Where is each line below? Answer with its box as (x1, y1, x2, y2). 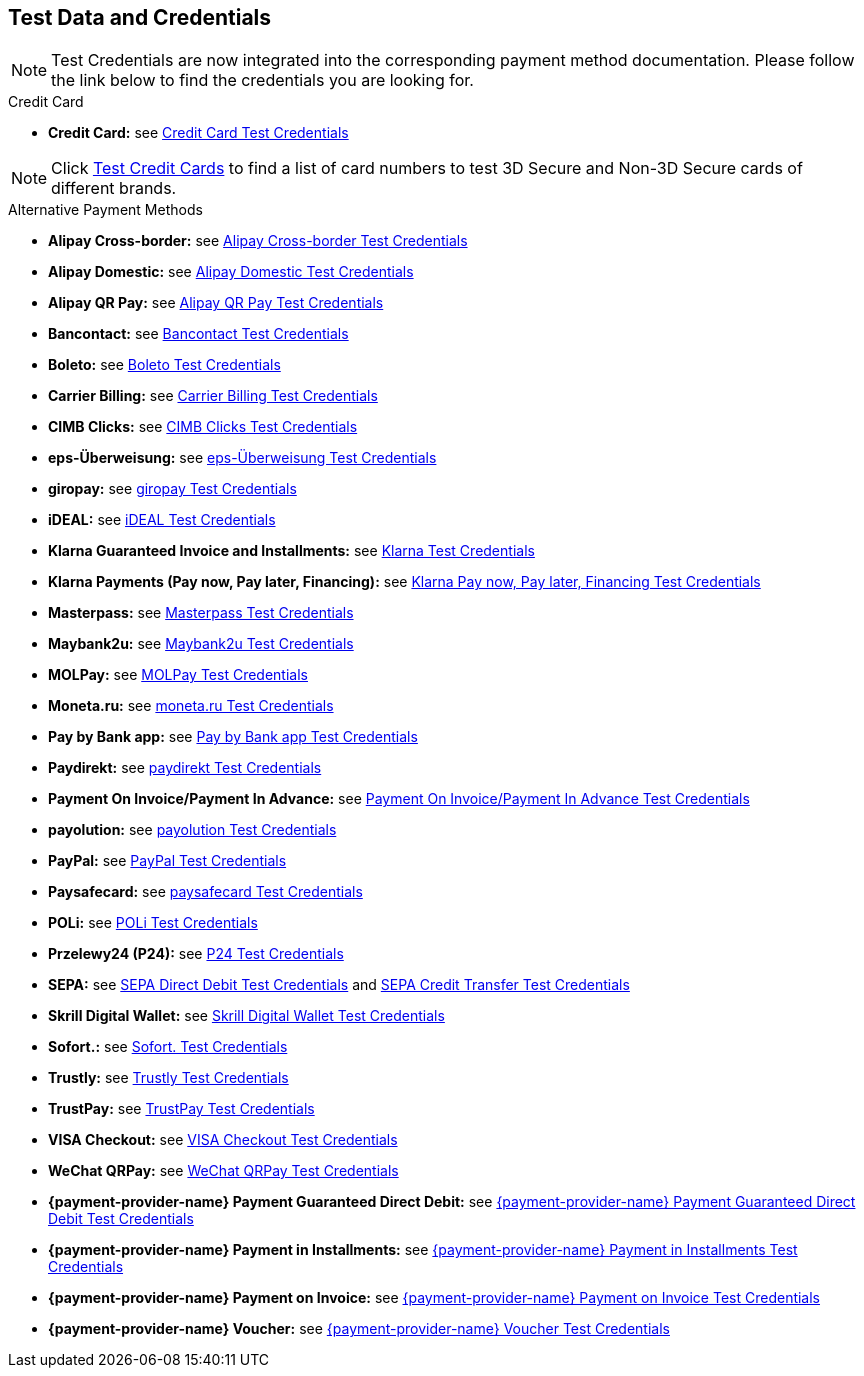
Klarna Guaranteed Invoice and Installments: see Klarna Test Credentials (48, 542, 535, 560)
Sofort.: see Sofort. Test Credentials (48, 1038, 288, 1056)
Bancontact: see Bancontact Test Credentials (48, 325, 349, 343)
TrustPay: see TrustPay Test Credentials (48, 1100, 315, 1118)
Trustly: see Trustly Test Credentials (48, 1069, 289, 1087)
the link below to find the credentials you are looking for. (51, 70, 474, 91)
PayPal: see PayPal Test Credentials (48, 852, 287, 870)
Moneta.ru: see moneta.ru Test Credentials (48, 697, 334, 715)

***

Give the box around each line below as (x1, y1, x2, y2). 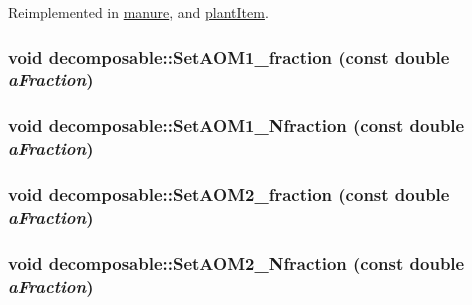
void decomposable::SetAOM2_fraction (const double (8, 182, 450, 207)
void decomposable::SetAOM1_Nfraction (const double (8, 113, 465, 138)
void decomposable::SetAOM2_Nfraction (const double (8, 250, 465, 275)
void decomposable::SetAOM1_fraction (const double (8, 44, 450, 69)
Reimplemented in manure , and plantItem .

***

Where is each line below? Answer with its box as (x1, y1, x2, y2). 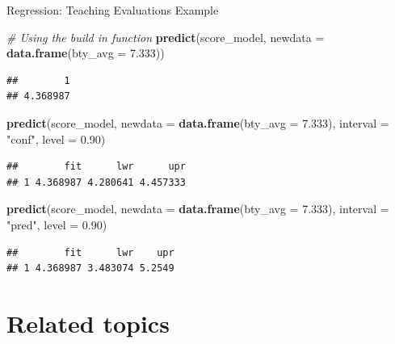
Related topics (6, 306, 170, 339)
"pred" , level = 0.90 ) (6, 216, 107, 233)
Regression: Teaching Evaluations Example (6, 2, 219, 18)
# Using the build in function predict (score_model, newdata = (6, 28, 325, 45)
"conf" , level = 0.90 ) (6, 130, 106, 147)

***

# Directions:
Transcribe, exactly and without additions, the lines of the records above, beginning with the line that contains "the link below" and ending with the line that contains "Moneta.ru: see moneta.ru", both included.

# Solution to the exercise:
the link below to find the credentials you are looking for. (51, 70, 474, 91)
PayPal: see PayPal Test Credentials (48, 852, 287, 870)
Moneta.ru: see moneta.ru Test Credentials (48, 697, 334, 715)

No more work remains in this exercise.